In the aftermath of a crime, knowing the offender's whereabouts can be a valuable way to reassure victims as part of their recovery. VINE helps empower victims by giving them important safety information in a fast and convenient way.

During the past decade, use of this technology-based application has been widely adopted across the country. When Nebraska's VINE program was implemented in 1999, less than 10 states offered this automated service. Today at least 2,300 communities in 46 states offer victim notification services.

Callers to the VINE hotline can talk with operators available 24 hours a day to help new users register, locate an offender or access local victim services. Updates are provided in English and Spanish, with a recent addition of Vietnamese. The menu of VINE's online and electronic services has expanded as well.

Users can register to receive status updates via email. In addition to registering to be notified in the event of an offender's release, death, transfer, escape and return to custody after an escape, more specific information is available on Nebraska inmates. It ranges from a pardon or commutation of a sentence, to temporary releases such as furloughs, work release or volunteering with a community program, cancellation of scheduled release, 30-day advance notice of an upcoming parole hearing and any cancellations, as well as the results of parole hearings.

In 2008, there were 4,773 registration requests and an update on inmate status was requested more than 23,000 times in Nebraska. These are requests that otherwise would have gone to jails and county attorneys across the state.
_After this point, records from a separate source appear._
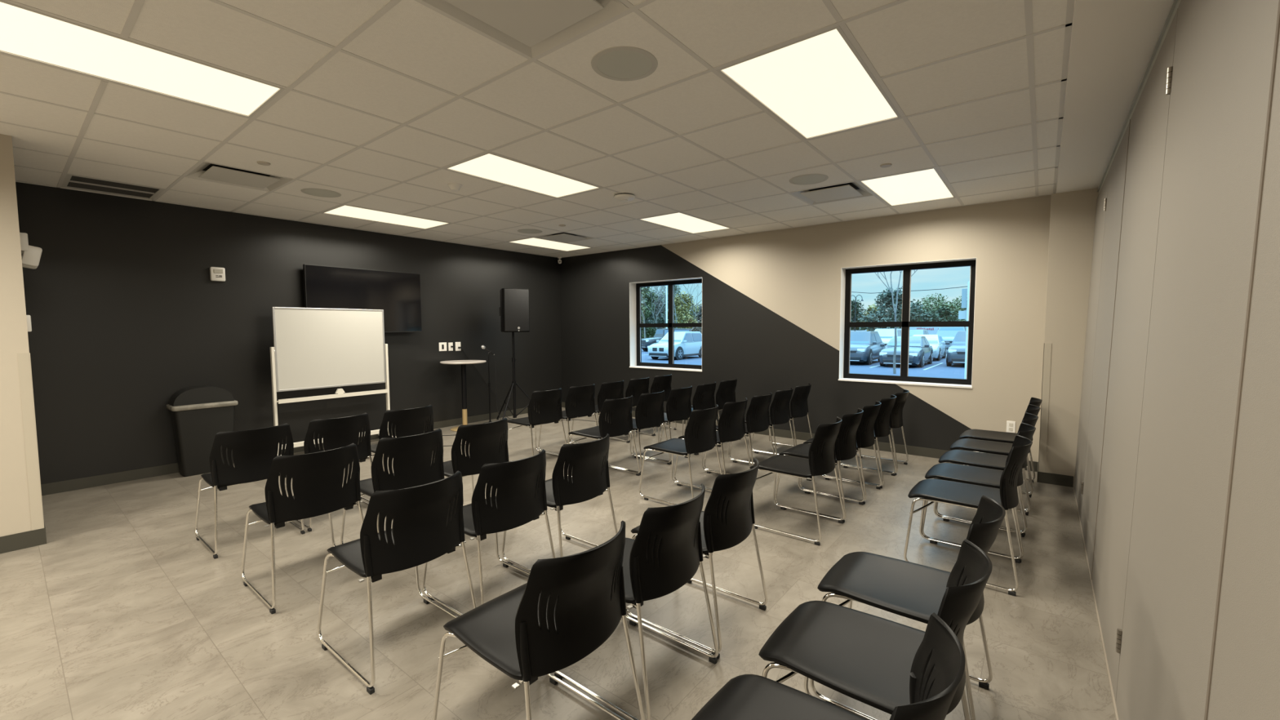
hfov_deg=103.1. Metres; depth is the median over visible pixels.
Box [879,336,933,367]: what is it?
car
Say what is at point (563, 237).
ceiling vent
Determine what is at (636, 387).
chair
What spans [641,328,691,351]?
car
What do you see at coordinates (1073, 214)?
wall column
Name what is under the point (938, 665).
chair
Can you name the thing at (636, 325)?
window
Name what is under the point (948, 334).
car
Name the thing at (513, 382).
speaker stand
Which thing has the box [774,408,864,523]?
chair
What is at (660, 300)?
bare tree
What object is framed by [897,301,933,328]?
leafy tree
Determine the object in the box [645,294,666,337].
leafy tree
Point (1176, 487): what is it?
wall
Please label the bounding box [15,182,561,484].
wall
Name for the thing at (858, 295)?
lamp post
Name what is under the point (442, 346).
wall plate
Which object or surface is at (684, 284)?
bare tree
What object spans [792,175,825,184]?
grille
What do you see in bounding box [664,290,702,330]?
leafy tree
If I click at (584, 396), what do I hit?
chair
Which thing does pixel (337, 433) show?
chair
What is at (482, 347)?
microphone
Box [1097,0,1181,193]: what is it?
trim
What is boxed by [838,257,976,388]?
window
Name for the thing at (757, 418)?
chair
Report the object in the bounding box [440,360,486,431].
table
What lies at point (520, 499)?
chair
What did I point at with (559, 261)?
security camera
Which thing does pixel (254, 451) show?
chair
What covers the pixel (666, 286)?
light pole
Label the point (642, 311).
bare tree
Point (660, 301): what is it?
leafy tree
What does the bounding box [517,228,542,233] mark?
ceiling speaker
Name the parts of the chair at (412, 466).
frame, seat, backrest
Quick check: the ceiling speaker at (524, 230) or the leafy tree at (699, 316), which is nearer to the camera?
the ceiling speaker at (524, 230)
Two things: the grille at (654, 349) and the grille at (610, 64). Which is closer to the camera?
the grille at (610, 64)
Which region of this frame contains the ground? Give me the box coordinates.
[641,349,964,378]
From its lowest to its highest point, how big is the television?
0.800 m
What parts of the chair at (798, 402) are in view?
frame, frame, backrest
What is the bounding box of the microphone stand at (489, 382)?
[483,351,491,423]
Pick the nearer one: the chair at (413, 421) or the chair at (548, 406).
the chair at (413, 421)
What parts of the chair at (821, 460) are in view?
seat, frame, frame, backrest
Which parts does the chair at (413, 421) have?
frame, seat, backrest
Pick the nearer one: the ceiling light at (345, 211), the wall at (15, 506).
the wall at (15, 506)
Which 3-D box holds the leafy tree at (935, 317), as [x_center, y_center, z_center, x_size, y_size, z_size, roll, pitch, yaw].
[38.675,-4.508,67.984,7.128,4.930,5.698,0,4,-1]
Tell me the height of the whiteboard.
1.689 m
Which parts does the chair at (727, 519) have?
seat, frame, frame, backrest
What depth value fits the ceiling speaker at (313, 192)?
4.69 m
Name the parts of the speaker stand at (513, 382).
leg, leg, leg
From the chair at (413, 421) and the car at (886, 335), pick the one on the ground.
the car at (886, 335)
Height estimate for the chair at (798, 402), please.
0.800 m
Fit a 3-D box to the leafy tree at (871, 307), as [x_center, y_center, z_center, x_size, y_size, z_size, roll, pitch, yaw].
[32.520,-4.981,70.461,4.361,5.570,4.210,1,4,17]
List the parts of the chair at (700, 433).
frame, seat, frame, backrest
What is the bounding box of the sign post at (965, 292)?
[958,281,969,378]
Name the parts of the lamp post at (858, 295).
post
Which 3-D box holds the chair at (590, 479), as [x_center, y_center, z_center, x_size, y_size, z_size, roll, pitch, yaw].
[-0.484,0.853,3.154,0.597,0.800,0.505,3,5,38]
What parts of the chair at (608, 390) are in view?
frame, seat, backrest, frame
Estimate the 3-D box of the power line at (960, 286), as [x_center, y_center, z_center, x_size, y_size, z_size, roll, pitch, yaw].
[31.847,-8.113,55.994,28.005,1.016,0.066,3,5,38]
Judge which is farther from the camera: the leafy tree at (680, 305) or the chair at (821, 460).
the leafy tree at (680, 305)
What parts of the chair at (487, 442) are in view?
seat, frame, backrest
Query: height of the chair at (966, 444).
0.800 m
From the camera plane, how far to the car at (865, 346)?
26.39 m
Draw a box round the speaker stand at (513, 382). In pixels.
[496,332,534,419]
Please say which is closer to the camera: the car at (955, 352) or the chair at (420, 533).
the chair at (420, 533)
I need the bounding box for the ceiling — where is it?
[0,0,1066,257]
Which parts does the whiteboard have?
board frame
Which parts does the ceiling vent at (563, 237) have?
plate
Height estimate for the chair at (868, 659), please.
0.800 m
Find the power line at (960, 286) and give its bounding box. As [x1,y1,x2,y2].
[851,286,966,293]
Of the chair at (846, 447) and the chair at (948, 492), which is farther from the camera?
the chair at (846, 447)
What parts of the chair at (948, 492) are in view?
seat, frame, frame, backrest
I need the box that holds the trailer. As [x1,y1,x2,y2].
[909,326,966,334]
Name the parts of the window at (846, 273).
sill
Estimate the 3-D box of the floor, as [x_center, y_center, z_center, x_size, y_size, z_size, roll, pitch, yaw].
[-1.700,1.321,3.131,7.650,0.120,10.050,3,5,38]
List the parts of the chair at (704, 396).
frame, frame, backrest
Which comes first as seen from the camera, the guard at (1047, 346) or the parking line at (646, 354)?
the guard at (1047, 346)
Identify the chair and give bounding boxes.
[195,422,305,558]
[240,443,364,613]
[284,413,373,531]
[317,471,476,694]
[340,428,444,544]
[359,404,434,502]
[422,448,555,615]
[431,520,644,719]
[443,417,509,544]
[502,433,617,572]
[507,387,566,461]
[537,383,597,454]
[554,483,718,719]
[567,395,639,477]
[570,379,629,443]
[608,390,671,475]
[611,377,654,442]
[625,457,768,658]
[632,385,697,464]
[639,404,722,505]
[640,373,676,435]
[659,382,719,454]
[674,397,751,489]
[684,377,740,439]
[691,612,965,719]
[703,391,774,474]
[728,387,795,462]
[749,417,844,545]
[751,382,812,455]
[758,538,992,719]
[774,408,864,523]
[800,400,881,504]
[809,495,1005,719]
[823,394,896,488]
[839,389,909,475]
[903,435,1032,595]
[921,422,1035,562]
[935,412,1038,535]
[950,404,1040,512]
[959,397,1042,496]
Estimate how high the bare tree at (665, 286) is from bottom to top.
8.515 m
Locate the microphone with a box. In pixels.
[480,345,494,355]
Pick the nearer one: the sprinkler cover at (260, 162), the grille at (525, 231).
the sprinkler cover at (260, 162)
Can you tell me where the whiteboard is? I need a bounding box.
[270,306,390,455]
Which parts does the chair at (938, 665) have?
seat, backrest
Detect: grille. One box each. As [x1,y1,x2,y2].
[304,189,337,196]
[520,229,540,233]
[596,50,652,78]
[652,347,663,351]
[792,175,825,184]
[887,354,909,357]
[955,351,964,354]
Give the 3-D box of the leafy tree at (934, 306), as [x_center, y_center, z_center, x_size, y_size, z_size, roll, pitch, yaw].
[44.137,-5.871,75.231,9.599,8.172,10.156,-2,4,-26]
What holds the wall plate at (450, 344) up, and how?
attached to the wall at (122, 303)
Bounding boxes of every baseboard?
[0,527,46,553]
[40,403,562,495]
[561,401,1037,471]
[1036,471,1073,487]
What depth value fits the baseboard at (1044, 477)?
4.64 m
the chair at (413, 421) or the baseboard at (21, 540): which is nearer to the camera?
the baseboard at (21, 540)
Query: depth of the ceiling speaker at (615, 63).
2.41 m
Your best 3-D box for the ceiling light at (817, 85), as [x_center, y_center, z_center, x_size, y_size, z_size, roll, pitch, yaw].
[0.971,-1.466,2.766,0.586,0.060,1.195,3,5,38]
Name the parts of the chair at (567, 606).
frame, seat, backrest, frame
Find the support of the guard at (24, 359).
attached to the wall at (15, 506)
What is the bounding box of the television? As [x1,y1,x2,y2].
[302,264,422,332]
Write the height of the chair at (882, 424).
0.800 m
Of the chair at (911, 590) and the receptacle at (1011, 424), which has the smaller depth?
the chair at (911, 590)
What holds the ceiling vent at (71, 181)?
in the ceiling
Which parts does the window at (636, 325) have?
sill
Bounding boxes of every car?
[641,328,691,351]
[647,331,702,359]
[849,331,884,364]
[874,328,901,346]
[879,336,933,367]
[909,328,928,336]
[912,334,946,360]
[936,326,965,350]
[945,331,965,365]
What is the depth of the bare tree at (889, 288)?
20.75 m
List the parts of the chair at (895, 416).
frame, frame, backrest
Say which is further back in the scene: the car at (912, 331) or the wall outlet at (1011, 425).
the car at (912, 331)
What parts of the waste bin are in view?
lid
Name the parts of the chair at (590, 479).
frame, seat, backrest, frame
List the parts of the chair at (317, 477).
frame, seat, backrest, frame
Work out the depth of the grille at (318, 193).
4.69 m
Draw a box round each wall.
[0,133,31,536]
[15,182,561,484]
[560,195,1051,462]
[1072,0,1279,719]
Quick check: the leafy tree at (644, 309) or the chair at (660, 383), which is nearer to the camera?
the chair at (660, 383)
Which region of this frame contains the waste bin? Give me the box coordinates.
[166,385,238,476]
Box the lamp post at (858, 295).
[853,294,863,331]
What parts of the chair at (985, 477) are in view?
seat, frame, frame, backrest
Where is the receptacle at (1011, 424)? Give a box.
[1008,422,1013,431]
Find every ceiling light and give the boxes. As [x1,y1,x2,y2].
[0,0,284,118]
[322,204,450,229]
[444,152,601,198]
[506,237,592,251]
[639,212,730,234]
[715,26,901,140]
[858,168,955,206]
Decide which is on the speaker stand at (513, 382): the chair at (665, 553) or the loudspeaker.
the loudspeaker
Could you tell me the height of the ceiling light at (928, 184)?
0.060 m
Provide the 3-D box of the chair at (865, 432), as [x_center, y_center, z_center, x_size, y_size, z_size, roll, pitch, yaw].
[1.788,0.757,4.483,0.597,0.800,0.505,3,5,39]
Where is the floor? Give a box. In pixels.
[0,407,1115,719]
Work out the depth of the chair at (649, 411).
5.10 m
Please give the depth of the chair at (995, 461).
3.83 m
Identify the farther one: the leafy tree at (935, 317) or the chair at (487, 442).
the leafy tree at (935, 317)
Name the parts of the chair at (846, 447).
seat, frame, frame, backrest
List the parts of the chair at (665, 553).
frame, seat, backrest, frame
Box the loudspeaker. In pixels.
[499,288,529,332]
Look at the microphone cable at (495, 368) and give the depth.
7.66 m
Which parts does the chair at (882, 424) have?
frame, frame, backrest
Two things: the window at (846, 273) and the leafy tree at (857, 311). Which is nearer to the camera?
the window at (846, 273)
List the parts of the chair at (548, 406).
frame, seat, backrest, frame
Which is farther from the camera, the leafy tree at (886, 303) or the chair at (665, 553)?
the leafy tree at (886, 303)
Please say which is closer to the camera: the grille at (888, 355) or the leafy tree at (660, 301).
the grille at (888, 355)
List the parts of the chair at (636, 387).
backrest, frame
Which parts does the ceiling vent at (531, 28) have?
plate
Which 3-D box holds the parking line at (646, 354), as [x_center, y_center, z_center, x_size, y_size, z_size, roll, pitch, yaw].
[14.109,-0.184,32.381,36.100,0.006,17.000,3,5,38]
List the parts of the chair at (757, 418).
frame, seat, frame, backrest
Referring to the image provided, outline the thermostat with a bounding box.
[26,315,31,331]
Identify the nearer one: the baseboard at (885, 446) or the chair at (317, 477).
the chair at (317, 477)
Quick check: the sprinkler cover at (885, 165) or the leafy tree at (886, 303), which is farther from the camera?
the leafy tree at (886, 303)
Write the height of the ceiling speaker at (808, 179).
0.004 m
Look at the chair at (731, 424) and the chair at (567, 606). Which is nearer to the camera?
the chair at (567, 606)
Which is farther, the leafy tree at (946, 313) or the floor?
the leafy tree at (946, 313)
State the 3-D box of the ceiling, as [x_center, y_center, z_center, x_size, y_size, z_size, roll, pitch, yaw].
[-1.636,-1.569,3.044,7.650,0.249,10.300,3,5,38]
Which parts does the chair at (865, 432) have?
seat, frame, frame, backrest
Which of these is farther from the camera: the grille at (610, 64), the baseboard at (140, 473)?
the baseboard at (140, 473)
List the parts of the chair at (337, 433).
frame, backrest, frame
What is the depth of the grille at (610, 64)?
2.42 m
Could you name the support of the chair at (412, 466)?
on the floor
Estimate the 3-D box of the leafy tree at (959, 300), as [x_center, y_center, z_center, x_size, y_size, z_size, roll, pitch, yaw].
[59.335,-8.288,94.733,7.354,7.925,7.395,-1,4,-5]
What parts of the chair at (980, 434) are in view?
seat, frame, frame, backrest
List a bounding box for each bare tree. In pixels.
[641,311,645,337]
[642,284,684,328]
[642,285,676,331]
[653,285,680,328]
[674,284,702,323]
[875,269,917,373]
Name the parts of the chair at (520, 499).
frame, seat, backrest, frame
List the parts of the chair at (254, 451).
frame, seat, backrest, frame
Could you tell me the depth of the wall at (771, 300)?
6.31 m
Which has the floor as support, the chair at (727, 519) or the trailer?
the chair at (727, 519)
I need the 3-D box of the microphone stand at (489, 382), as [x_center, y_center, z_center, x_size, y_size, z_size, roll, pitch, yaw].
[-2.256,0.419,7.613,0.256,1.113,0.256,3,5,38]
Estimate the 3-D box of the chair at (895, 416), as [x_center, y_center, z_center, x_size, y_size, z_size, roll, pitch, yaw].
[2.452,0.703,5.288,0.597,0.800,0.505,3,5,39]
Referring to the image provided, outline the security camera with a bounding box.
[557,257,561,263]
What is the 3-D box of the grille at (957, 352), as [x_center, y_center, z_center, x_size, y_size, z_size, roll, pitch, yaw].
[15.288,-0.330,23.652,1.001,0.140,0.099,3,5,38]
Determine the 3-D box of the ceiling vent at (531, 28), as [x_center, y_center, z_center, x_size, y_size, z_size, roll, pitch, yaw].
[-0.453,-1.425,1.950,0.586,0.104,0.586,3,5,38]
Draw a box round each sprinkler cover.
[257,160,270,165]
[880,163,892,168]
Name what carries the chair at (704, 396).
on the floor
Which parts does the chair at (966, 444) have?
seat, frame, frame, backrest
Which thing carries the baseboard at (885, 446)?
attached to the wall at (771, 300)
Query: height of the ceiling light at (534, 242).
0.060 m
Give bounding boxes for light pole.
[666,285,667,328]
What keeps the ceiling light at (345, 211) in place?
attached to the ceiling
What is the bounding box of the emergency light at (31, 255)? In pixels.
[19,232,42,269]
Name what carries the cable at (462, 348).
on the floor
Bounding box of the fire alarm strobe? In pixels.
[209,266,225,281]
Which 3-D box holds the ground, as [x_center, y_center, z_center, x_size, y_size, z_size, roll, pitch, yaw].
[10.148,-0.410,37.040,150.000,0.100,57.400,3,5,38]
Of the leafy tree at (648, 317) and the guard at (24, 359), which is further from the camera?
the leafy tree at (648, 317)
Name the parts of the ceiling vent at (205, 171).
plate
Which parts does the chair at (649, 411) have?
frame, seat, backrest, frame
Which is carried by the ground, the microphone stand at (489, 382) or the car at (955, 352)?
the car at (955, 352)
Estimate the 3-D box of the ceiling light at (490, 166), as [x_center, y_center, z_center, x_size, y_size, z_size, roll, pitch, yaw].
[-0.942,-1.553,4.277,0.586,0.060,1.195,3,5,38]
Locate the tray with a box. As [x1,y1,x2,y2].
[276,389,388,404]
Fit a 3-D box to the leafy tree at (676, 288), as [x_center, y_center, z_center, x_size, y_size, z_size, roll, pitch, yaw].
[4.554,-6.571,69.233,4.182,7.956,4.489,1,4,25]
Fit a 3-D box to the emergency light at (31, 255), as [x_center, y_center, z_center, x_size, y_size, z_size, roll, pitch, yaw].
[-4.554,-0.808,3.793,0.300,0.238,0.114,3,5,38]
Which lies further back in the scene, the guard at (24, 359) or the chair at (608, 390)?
the chair at (608, 390)
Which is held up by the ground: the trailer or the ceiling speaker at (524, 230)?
the trailer
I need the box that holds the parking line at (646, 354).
[645,354,942,369]
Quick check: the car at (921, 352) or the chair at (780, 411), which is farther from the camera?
the car at (921, 352)
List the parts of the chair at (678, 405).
frame, seat, frame, backrest
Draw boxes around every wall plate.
[439,342,446,351]
[448,342,453,351]
[455,342,461,351]
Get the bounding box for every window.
[629,277,702,371]
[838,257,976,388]
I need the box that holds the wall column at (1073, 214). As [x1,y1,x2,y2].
[1044,187,1098,485]
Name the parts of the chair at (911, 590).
seat, frame, frame, backrest
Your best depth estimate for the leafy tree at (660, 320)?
61.41 m
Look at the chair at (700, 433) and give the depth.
4.14 m
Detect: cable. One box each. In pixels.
[433,368,500,435]
[462,348,592,421]
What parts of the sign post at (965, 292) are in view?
panel, sign panel, post
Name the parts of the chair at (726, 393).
frame, backrest
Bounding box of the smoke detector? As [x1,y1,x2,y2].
[447,182,462,191]
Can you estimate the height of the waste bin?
0.870 m
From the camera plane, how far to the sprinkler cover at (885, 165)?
3.94 m
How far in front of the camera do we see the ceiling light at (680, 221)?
6.16 m
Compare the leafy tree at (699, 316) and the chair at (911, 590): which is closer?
the chair at (911, 590)
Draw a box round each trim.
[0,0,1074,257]
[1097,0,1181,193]
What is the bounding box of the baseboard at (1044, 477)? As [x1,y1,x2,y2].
[1036,471,1073,487]
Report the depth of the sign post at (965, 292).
18.43 m
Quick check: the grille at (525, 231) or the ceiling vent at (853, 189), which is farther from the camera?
the grille at (525, 231)
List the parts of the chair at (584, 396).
frame, seat, backrest, frame
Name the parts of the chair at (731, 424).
frame, seat, frame, backrest
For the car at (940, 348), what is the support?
on the ground
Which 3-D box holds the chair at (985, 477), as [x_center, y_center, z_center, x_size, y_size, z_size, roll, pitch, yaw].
[2.288,0.822,3.445,0.597,0.800,0.505,3,5,39]
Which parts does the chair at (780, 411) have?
frame, seat, frame, backrest
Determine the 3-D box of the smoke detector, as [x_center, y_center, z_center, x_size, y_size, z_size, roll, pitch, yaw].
[-1.621,-1.509,4.452,0.124,0.050,0.124,3,5,38]
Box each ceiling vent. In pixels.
[61,173,164,199]
[185,162,293,191]
[422,0,629,57]
[535,231,593,242]
[790,182,871,204]
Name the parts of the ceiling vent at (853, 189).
plate
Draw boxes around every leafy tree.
[640,286,657,338]
[641,302,659,337]
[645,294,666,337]
[646,293,668,337]
[653,307,684,328]
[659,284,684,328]
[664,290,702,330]
[691,305,702,333]
[850,299,866,330]
[857,287,920,331]
[860,303,889,331]
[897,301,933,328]
[917,293,966,320]
[917,308,946,321]
[933,306,958,321]
[948,296,967,311]
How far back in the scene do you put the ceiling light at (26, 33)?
2.39 m
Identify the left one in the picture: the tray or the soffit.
the tray
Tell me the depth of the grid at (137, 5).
3.04 m
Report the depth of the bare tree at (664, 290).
51.79 m
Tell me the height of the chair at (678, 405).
0.800 m
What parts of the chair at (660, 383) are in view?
backrest
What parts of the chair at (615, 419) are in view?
seat, frame, backrest, frame
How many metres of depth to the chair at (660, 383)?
6.91 m
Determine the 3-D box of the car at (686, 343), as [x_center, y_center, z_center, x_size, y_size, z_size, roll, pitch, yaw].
[2.455,-0.929,32.031,2.200,1.745,4.630,3,5,37]
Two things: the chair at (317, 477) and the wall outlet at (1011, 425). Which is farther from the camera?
the wall outlet at (1011, 425)
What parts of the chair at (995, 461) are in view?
seat, frame, frame, backrest
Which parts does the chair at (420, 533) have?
frame, seat, backrest, frame
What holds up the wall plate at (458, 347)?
attached to the wall at (122, 303)
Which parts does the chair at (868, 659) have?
frame, seat, frame, backrest
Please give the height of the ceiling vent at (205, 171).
0.104 m
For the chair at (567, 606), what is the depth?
1.55 m
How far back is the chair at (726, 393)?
6.25 m
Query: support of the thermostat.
attached to the wall at (15, 506)
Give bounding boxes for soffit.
[1055,0,1173,193]
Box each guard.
[17,352,44,530]
[1038,342,1051,472]
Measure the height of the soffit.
0.238 m
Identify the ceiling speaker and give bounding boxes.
[300,187,341,197]
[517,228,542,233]
[591,46,657,80]
[789,173,828,185]
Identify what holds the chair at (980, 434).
on the floor
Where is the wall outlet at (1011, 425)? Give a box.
[1006,420,1015,432]
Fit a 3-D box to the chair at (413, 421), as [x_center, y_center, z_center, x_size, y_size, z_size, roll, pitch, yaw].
[-2.080,0.782,4.374,0.597,0.800,0.505,3,5,38]
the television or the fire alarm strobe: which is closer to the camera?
the fire alarm strobe
VINE is one example of the many ways state government can provide a valuable service that benefits citizens, while also ensuring better efficiency for our partners at the local and county level.

Victims and other concerned citizens can access the service by calling toll free to (877) 634-8463, or by logging onto the VINE website, available at and entering the offender's name or identification number.

Each of the thousands of notifications made each year is a person who feels safer because they know the status of a perpetrator. Knowledge is power, and for the victims of crime in Nebraska it provides security and peace of mind.

I want to thank the Nebraska Crime Commission and our many partners in law enforcement and criminal justice systems who are part of the coalition of agencies supporting this worthwhile program.